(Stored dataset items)
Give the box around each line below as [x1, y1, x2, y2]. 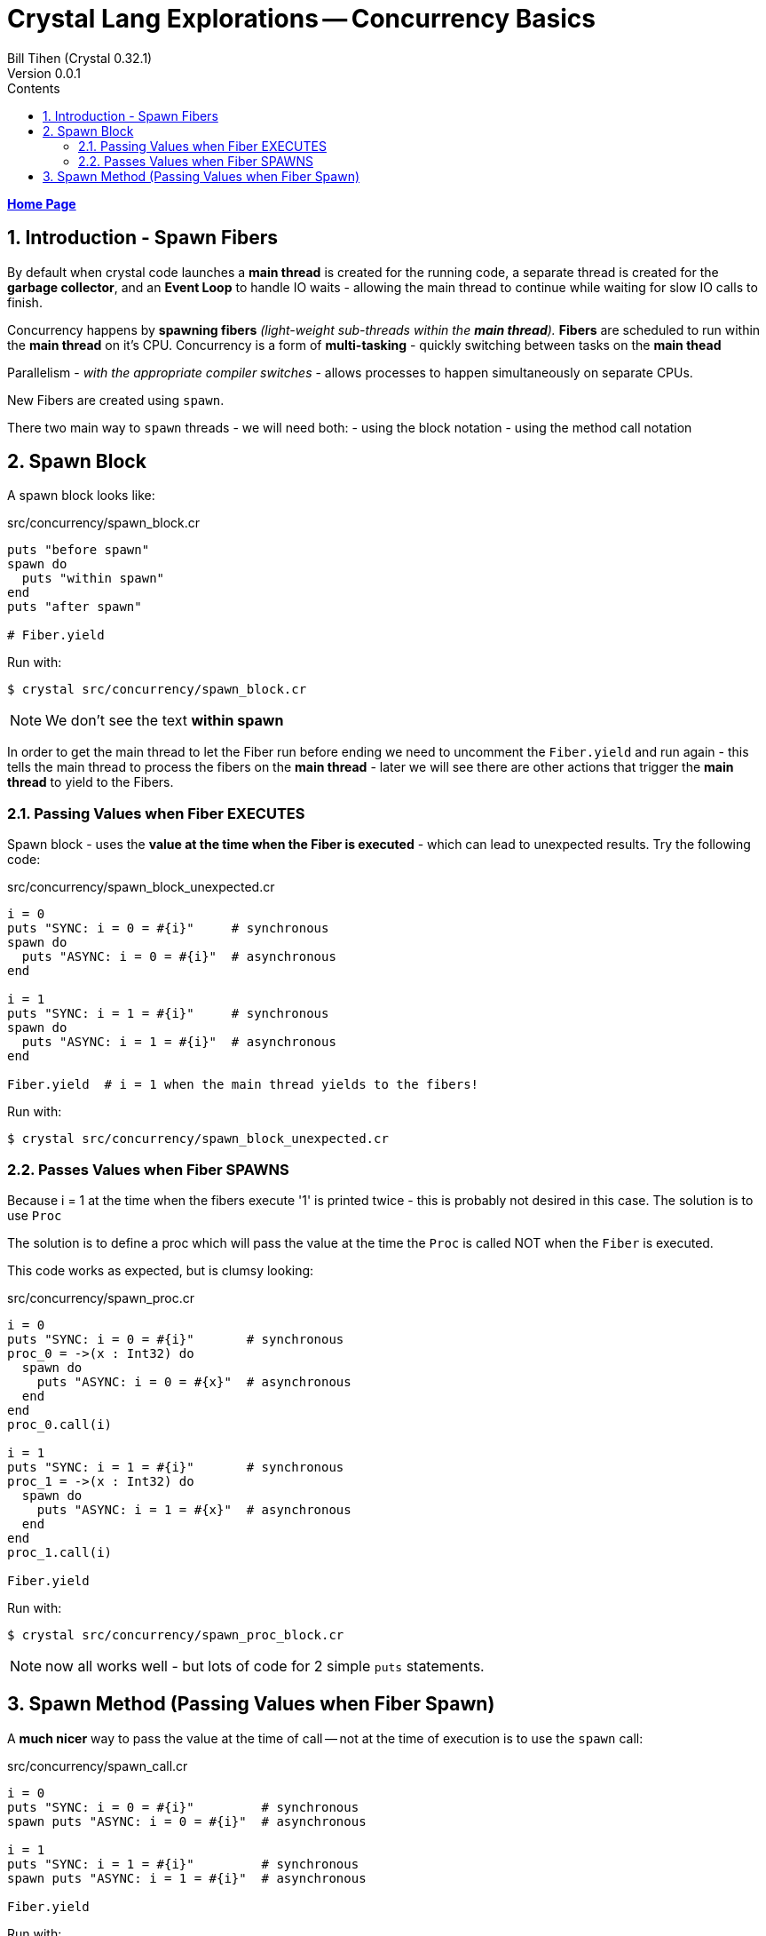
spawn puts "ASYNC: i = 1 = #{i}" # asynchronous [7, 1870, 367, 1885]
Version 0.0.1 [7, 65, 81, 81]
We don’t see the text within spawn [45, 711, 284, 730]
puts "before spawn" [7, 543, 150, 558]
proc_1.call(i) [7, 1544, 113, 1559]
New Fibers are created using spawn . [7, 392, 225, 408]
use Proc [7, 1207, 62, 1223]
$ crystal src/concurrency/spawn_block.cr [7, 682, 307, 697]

==

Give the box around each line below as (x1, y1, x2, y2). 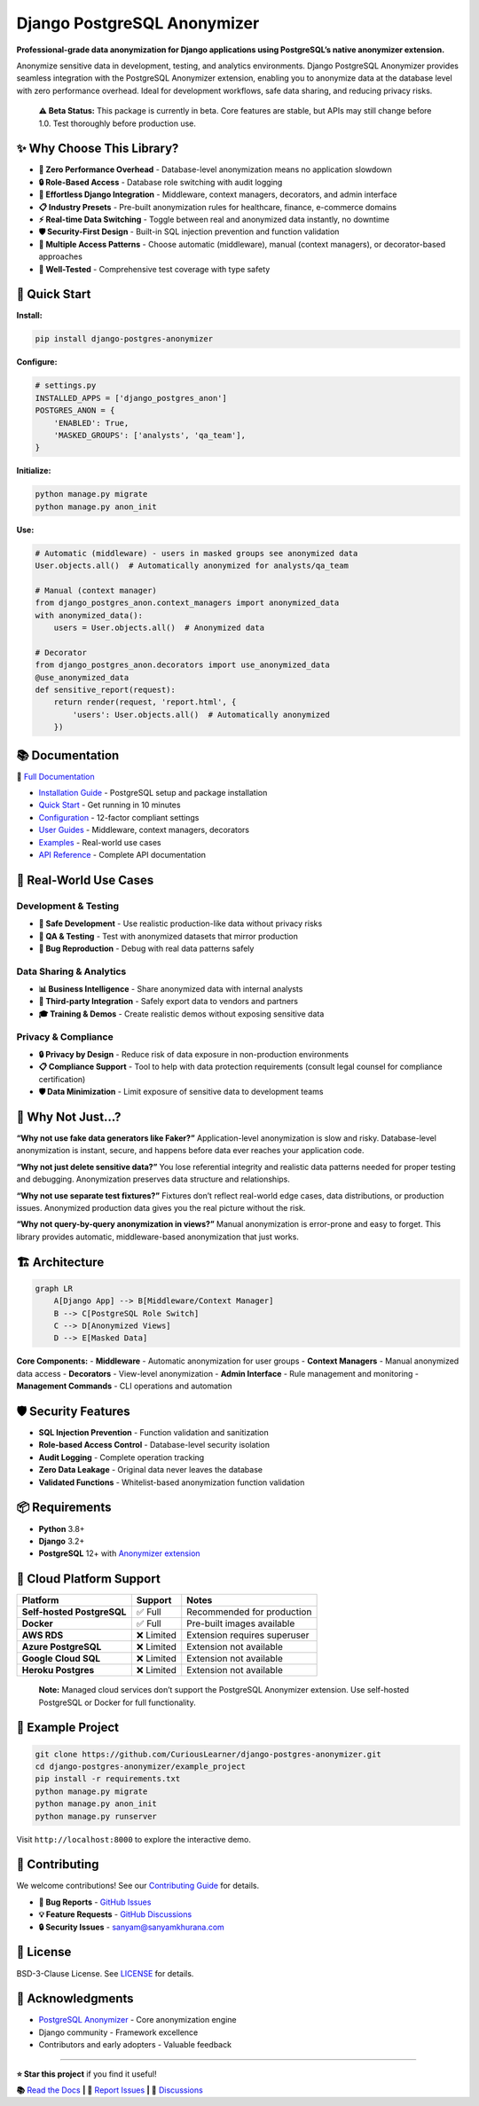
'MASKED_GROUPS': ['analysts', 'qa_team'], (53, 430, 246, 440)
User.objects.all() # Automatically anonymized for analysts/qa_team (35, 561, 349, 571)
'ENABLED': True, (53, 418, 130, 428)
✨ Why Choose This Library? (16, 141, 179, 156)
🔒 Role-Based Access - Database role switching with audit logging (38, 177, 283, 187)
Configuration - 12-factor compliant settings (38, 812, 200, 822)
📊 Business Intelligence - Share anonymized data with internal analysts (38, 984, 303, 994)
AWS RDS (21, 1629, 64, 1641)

==

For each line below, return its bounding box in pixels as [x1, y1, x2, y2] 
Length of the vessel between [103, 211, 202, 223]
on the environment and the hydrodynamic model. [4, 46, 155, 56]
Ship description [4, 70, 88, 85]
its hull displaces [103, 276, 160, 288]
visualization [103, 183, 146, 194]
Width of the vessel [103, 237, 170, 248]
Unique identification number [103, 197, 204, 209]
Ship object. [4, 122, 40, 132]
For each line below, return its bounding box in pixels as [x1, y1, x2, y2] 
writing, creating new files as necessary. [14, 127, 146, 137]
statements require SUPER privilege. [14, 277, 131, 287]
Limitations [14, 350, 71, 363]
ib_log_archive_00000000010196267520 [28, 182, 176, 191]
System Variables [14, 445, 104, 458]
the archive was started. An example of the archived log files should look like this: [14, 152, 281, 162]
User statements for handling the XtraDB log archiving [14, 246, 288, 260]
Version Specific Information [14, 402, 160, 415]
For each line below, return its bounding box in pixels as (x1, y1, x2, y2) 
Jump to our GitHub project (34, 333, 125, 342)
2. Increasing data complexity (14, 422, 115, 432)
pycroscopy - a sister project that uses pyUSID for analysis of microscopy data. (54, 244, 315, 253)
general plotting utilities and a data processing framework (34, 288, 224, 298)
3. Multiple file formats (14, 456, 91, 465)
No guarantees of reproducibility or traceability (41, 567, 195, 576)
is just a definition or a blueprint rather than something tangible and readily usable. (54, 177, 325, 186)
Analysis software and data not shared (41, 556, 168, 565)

THE TASK → What is the number of lines in the records above that include the word "analysts"? Reply with that number and nothing more.

COMPLETED TASK → 3